A significant number of malignant melanomas are related to pre-existing nevi.34 A small percentage of nevi undergo malignant changes, but the true nature of this transformation is not well known. The fact that most malignant melanomas occur on exposed surfaces of the body, and that the incidence of the disease is higher in the sunnier parts of some countries support the concept that ultraviolet injury plays a major part in their causation.35,36 These assertions are based on studies among Caucasians. Among more highly pigmented races, trauma is considered to play a greater role.37 Studies of malignant melanoma in Australia showed that the most frequent location is the skin of the back in men. No direct relation was found to the belt area of the trunk, however, where the incidence of constant trauma is obviously higher.35

Trauma and Bone Tumors

Single traumas as causal events for bone tumors have been repeatedly postulated, although never proved. The preponderance of bone tumors occur in the same young age group in which the incidence of trauma is especially high. Most reports deal with observations of single cases. Nearly all reports deal with such short intervals between trauma and tumor that their causal relationship is highly improbable. To the contrary, the recollection of a remote trauma, otherwise forgotten and undistinguished until the appearance of tumor, is unpersuasive. The lack of significant increase in the number of bone tumors following wars, which cause many thousands of injured, also speaks against such a relationship.36

Other Types of Cancers

Other types of cancers have occasionally been reported in association with trauma. For mammary carcinoma and carcinoma of the uterine cervix, the evidence that trauma has etiologic significance is not persuasive.5,37,38

In one of the most important epidemiologic studies relating trauma and tumor incidence, Inskip and colleagues studied, over a 15-year period, 228,055 Danish residents who had been hospitalized for head injury and observed for at least 5 years, an average of 8, and a maximum of 17 years for benign and malignant brain tumors. Because of the superb Danish identification techniques, a search of the national tumor registry was conducted for the same 15-year period plus 1 year, and the results compared with the incidence in the Danish population. Excluding the first year of follow-up, which probably was heavily weighted by prevalent cases present before the injury, the standardized incidence ratio was 1.0 for gliomas, and 1.2 for meningiomas (with confidence intervals [CI] of 0.8 to 1.7). Thus, no significant relationship to trauma was found for the two most common types of brain tumor.
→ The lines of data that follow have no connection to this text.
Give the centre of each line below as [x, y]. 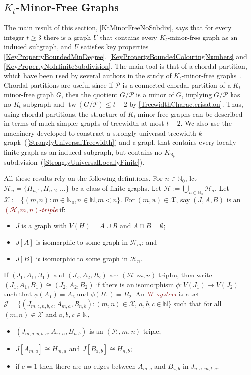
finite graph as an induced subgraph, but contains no [83, 151]
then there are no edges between [88, 365]
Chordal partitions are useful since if [58, 85]
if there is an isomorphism [135, 284]
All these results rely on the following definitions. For [83, 178]
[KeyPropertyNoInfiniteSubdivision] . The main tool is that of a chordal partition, [125, 66]
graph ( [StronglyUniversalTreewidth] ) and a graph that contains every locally [120, 142]
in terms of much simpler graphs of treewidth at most [84, 123]
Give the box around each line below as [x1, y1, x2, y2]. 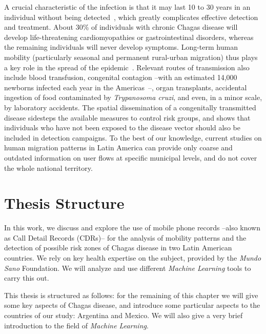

Hemangioma and hemangioblastoma (N=15) were more frequent than in the general population, for a standardized incidence ratio of 2.6 (CI 1.4–4.2). This correlation needs independent confirmation.39

A multi-region study in the United Kingdom identified 794 men aged 15 to 49 years diagnosed with testicular germ cell tumor in a 33-month period. An age-matched control subject was selected, and all were interviewed concerning testicular trauma at least 2 years prior to the tumor. The odds ratio was 2.00 (CI 1.54–2.61). Although this difference is significant, it depends on memory of preceding events, which may have been enhanced by the subsequent attention to the testis.40

Interactions of Trauma and Tissue Repair

There is no experimental evidence to substantiate the production of tumors by the direct action of trauma, but there are numerous studies indicating its significance as a “promoter.” The studies of Rous and co-workers showed that under certain circumstances, in rabbits, a trauma can precipitate the formation of a tumor when the cells have been conditioned with previous oncogenic tar treatment.41,42 If trauma is to be considered independently as a tumor-causative factor, however, this could only take place as an extremely rare event during the process of regeneration and repair. A normal regenerative process implies the restoration of lost tissues by structurally and often functionally similar cells. A variety of organ-specific wound hormones (cytokines) liberated from the site of injury exert a stimulating effect on homologous tissue.43 Such putative cytokine release might eliminate or decrease an inhibitory gene regulatory effect,44 allowing increased cell cycling and growth. On purely numerical grounds, an increased number of mutations might then ensue. It is conceivable that persistent or repetitive cell damage by trauma could trigger an excessive proliferative effect. This is quite different from a single traumatic event, however.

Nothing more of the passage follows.